Most velocity vs. time graphs will be straight lines. When this is the case, our calculations are fairly simple.

Worked Example

Using Velocity Graph to Calculate Some Stuff: Jet Car

Use this figure to (a) find the displacement of the jet car over the time shown (b) calculate the rate of change (acceleration) of the velocity. (c) give the instantaneous velocity at 5 s, and (d) calculate the average velocity over the interval shown.

Strategy

The displacement is given by finding the area under the line in the velocity vs. time graph.
The acceleration is given by finding the slope of the velocity graph.
The instantaneous velocity can just be read off of the graph.
To find the average velocity, recall that $v_{avg} = \frac{Δ d}{Δ t} = \frac{d_{f} - d_{0}}{t_{f} - t_{0}}$

Solution

1. Analyze the shape of the area to be calculated. In this case, the area is made up of a rectangle between 0 and 20 m/s stretching to 30 s. The area of a rectangle is length $\times$ width. Therefore, the area of this piece is 600 m.
2. Above that is a triangle whose base is 30 s and height is 140 m/s. The area of a triangle is 0.5 $\times$ length $\times$ width. The area of this piece, therefore, is 2,100 m.
3. Add them together to get a net displacement of 2,700 m.
1. Take two points on the velocity line. Say, t = 5 s and t = 25 s. At t = 5 s, the value of v = 40 m/s.
  
  At t = 25 s, v = 140 m/s.
2. Find the slope. $\begin{matrix} a & = & \frac{Δ v}{Δ t} \\ = & \frac{100 m/s}{20 s} \\ = & 5 {m/s}^{2} \end{matrix}$
The instantaneous velocity at t = 5 s , as we found in part (b) is just 40 m/s.
1. Find the net displacement, which we found in part (a) was 2,700 m.
2. Find the total time which for this case is 30 s.
3. Divide 2,700 m/30 s = 90 m/s.

Discussion

The average velocity we calculated here makes sense if we look at the graph. 100m/s falls about halfway across the graph and since it is a straight line, we would expect about half the velocity to be above and half below.

Tips For Success

You can have negative position, velocity, and acceleration on a graph that describes the way the object is moving. You should never see a graph with negative time on an axis. Why?
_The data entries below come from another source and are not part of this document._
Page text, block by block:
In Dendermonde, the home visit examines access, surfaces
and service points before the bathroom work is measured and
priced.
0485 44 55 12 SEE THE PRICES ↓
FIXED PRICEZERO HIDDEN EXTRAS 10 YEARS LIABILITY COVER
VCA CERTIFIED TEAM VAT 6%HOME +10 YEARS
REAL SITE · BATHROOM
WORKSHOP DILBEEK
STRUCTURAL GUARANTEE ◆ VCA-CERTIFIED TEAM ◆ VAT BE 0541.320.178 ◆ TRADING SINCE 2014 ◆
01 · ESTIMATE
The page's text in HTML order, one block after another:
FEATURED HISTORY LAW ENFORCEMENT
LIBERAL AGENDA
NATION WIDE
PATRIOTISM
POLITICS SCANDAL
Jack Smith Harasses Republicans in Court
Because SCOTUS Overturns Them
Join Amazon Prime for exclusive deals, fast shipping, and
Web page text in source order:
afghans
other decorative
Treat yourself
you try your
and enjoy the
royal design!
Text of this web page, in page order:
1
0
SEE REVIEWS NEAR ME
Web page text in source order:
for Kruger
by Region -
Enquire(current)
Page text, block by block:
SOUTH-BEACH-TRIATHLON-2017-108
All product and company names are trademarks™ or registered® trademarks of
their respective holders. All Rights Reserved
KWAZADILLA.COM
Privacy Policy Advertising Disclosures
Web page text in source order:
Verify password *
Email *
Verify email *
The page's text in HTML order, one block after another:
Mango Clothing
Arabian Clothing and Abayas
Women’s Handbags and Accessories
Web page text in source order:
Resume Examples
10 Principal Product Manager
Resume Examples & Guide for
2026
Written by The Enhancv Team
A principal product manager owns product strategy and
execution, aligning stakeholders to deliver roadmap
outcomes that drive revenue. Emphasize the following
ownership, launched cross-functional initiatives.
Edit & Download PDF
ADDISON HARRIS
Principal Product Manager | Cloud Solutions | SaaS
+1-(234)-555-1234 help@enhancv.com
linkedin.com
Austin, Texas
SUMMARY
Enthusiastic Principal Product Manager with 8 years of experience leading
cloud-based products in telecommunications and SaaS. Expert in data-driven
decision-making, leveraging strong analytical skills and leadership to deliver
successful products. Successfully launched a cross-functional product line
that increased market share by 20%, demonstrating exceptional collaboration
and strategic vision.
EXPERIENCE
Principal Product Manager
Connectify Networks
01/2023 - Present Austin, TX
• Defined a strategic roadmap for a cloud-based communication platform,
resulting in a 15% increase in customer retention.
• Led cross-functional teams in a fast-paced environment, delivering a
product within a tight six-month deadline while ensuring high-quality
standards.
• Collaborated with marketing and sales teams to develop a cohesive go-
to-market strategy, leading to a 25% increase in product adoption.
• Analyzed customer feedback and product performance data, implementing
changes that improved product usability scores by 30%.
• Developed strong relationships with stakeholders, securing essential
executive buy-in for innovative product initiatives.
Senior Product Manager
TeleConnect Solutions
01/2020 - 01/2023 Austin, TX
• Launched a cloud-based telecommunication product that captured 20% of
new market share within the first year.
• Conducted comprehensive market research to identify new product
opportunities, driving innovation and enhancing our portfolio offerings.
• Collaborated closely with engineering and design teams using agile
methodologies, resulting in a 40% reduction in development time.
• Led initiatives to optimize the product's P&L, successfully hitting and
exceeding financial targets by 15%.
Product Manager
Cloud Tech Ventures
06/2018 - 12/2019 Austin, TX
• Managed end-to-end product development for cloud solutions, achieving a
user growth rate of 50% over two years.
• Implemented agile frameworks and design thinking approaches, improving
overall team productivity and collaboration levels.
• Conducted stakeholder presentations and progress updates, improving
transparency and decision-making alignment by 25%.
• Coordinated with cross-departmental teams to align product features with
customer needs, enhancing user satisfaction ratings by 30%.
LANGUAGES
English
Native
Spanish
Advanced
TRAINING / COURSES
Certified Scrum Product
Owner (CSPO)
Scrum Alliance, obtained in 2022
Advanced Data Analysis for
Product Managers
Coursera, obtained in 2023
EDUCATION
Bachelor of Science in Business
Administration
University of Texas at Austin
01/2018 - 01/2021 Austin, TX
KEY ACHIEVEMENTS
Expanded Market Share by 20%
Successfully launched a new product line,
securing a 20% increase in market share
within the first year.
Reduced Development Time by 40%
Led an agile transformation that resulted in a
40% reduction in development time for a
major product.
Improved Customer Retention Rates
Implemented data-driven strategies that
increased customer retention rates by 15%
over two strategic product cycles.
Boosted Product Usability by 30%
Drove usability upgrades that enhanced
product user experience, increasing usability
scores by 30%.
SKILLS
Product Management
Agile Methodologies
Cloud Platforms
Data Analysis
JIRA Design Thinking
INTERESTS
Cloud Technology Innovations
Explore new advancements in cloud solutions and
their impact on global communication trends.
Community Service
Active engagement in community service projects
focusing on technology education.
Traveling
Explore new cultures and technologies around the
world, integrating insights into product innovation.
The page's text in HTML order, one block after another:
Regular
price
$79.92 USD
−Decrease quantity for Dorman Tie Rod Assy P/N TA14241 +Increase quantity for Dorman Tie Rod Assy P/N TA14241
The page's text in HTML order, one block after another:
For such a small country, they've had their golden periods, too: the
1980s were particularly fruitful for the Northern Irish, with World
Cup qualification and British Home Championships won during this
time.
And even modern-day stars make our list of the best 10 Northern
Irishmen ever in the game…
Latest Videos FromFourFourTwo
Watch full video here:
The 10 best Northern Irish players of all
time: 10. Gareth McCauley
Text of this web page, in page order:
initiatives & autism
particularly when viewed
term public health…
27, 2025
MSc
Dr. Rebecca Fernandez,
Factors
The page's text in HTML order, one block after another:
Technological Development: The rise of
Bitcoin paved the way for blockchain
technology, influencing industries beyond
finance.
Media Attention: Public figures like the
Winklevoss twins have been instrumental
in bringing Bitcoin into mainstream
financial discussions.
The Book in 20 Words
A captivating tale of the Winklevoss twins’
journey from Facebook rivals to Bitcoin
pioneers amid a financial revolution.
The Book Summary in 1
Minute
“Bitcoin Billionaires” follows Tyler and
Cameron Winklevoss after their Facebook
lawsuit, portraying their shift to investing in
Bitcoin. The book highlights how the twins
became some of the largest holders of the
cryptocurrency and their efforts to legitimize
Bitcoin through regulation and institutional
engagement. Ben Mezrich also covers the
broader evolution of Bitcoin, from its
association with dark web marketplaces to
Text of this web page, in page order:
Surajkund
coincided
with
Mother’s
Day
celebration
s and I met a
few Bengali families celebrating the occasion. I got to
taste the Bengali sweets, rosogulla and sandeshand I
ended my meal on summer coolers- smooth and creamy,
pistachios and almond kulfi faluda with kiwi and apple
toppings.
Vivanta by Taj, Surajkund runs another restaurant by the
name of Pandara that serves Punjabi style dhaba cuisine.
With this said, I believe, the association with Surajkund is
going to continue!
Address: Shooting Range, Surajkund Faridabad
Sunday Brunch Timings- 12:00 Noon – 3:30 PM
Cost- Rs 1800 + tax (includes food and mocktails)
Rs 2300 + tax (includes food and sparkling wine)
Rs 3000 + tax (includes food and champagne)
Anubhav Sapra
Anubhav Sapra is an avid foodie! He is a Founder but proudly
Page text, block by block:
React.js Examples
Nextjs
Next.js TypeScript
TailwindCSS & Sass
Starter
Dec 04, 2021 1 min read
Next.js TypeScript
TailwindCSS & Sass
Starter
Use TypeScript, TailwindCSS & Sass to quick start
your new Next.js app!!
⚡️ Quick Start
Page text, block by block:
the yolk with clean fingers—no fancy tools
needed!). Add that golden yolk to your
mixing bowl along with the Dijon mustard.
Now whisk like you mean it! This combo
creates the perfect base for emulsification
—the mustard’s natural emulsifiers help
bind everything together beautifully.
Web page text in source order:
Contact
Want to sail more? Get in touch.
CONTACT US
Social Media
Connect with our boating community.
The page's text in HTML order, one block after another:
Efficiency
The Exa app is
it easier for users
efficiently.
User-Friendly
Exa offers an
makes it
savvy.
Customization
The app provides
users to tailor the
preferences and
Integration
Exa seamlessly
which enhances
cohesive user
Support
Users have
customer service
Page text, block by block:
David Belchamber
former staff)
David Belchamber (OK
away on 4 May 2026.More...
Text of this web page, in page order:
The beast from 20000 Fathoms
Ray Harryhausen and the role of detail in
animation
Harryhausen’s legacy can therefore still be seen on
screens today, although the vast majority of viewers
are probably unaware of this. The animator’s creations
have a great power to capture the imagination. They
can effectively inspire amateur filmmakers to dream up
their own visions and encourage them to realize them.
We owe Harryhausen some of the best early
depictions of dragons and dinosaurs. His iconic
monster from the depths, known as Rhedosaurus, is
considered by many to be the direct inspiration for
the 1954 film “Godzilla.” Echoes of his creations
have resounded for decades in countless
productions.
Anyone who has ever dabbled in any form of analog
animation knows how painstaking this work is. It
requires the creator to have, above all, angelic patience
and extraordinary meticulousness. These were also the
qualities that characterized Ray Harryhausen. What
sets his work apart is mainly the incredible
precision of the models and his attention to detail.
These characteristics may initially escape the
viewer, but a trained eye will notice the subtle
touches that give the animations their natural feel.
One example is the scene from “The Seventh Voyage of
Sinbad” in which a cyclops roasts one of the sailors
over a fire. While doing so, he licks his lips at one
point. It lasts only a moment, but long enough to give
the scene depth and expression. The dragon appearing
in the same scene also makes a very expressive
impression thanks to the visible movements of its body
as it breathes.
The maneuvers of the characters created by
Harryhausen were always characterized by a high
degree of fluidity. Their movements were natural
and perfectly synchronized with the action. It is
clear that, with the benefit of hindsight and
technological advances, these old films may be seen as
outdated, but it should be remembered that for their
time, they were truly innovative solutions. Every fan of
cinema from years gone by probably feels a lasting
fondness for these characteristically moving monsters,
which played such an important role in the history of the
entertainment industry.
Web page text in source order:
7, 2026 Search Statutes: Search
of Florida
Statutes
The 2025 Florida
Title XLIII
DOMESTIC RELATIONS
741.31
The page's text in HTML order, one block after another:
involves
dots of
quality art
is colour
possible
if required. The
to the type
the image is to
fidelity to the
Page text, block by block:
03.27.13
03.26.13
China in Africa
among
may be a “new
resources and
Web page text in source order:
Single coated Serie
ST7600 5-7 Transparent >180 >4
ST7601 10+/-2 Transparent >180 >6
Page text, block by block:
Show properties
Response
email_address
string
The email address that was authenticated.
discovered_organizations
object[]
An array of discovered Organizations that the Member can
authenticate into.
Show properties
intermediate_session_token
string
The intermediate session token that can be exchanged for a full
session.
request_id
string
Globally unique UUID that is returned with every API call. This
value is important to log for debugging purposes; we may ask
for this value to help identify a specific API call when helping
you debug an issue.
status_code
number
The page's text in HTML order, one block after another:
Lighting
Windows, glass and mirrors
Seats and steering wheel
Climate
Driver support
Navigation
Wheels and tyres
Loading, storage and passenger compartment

Most of the velocity vs. time graphs we will look at will be simple to interpret. Occasionally, we will look at curved graphs of velocity vs. time. More often, these curved graphs occur when something is speeding up, often from rest. Let’s look back at a more realistic velocity vs. time graph of the jet car’s motion that takes this speeding up stage into account.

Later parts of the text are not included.